→ REQUIREMENT
Except for the pictures, write out all the records that follow exactly.

→ INPUT FOR THIS TASK
━━━

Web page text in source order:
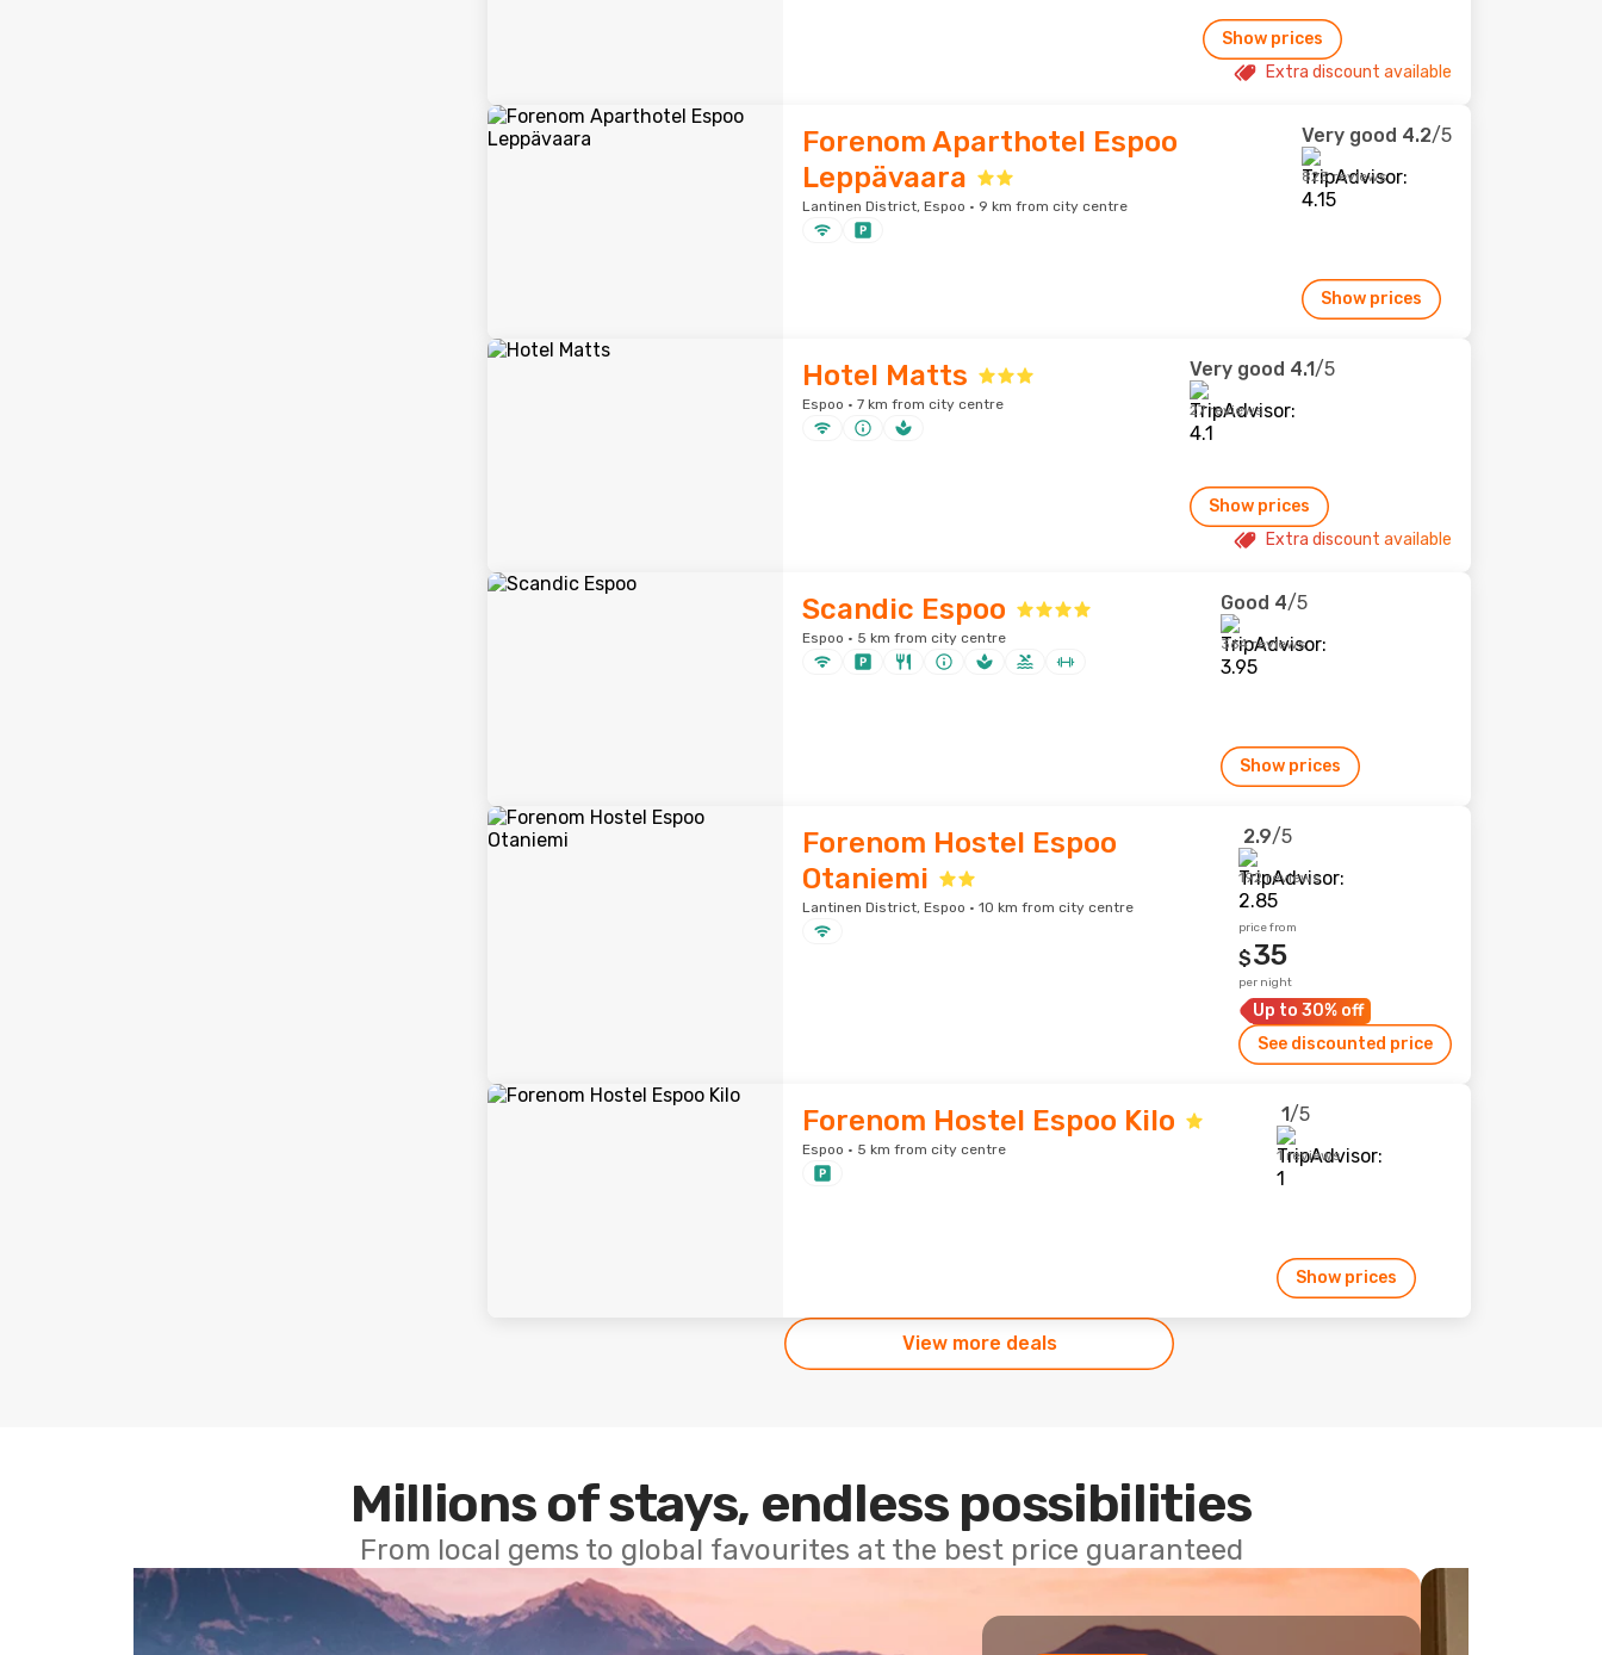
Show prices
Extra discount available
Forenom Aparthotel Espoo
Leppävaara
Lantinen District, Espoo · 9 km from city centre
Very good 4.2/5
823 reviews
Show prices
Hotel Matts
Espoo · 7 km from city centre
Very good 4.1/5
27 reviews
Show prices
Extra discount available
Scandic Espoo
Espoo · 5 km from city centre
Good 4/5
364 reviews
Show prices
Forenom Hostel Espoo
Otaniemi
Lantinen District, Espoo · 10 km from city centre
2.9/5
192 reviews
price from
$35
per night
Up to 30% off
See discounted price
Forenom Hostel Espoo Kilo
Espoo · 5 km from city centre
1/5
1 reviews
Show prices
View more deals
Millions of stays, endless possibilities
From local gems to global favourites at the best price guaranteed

━━━

→ EXERCISE SOLUTION
Web page text in source order:
Show prices
Extra discount available
Forenom Aparthotel Espoo
Leppävaara
Lantinen District, Espoo · 9 km from city centre
Very good 4.2/5
823 reviews
Show prices
Hotel Matts
Espoo · 7 km from city centre
Very good 4.1/5
27 reviews
Show prices
Extra discount available
Scandic Espoo
Espoo · 5 km from city centre
Good 4/5
364 reviews
Show prices
Forenom Hostel Espoo
Otaniemi
Lantinen District, Espoo · 10 km from city centre
2.9/5
192 reviews
price from
$35
per night
Up to 30% off
See discounted price
Forenom Hostel Espoo Kilo
Espoo · 5 km from city centre
1/5
1 reviews
Show prices
View more deals
Millions of stays, endless possibilities
From local gems to global favourites at the best price guaranteed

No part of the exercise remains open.